--- ACTION ITEM ---
Once you find the line with "Asbestos Medical in North [153, 282]" in the data that follows, repeat it and every line after it exactly, through the line with "exposure, ongoing lung".

DATA TO USE section start

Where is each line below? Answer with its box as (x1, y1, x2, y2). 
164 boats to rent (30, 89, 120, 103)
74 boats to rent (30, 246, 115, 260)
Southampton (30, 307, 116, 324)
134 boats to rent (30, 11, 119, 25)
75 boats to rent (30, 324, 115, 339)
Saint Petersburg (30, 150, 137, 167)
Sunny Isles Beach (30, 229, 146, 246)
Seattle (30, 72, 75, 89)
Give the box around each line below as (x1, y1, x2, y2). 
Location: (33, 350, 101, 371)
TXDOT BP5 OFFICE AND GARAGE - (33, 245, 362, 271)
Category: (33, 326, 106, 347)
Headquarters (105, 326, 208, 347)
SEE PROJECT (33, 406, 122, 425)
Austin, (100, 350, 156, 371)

DATA TO USE section end
DATA TO USE section start

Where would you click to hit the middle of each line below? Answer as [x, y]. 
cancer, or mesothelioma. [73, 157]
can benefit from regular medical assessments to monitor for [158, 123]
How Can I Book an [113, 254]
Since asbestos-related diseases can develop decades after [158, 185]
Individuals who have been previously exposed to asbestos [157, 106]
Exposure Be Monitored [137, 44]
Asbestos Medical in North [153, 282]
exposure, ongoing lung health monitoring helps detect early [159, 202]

DATA TO USE section end

--- WORKED SOLUTION ---
Asbestos Medical in North [153, 282]
exposure, ongoing lung health monitoring helps detect early [159, 202]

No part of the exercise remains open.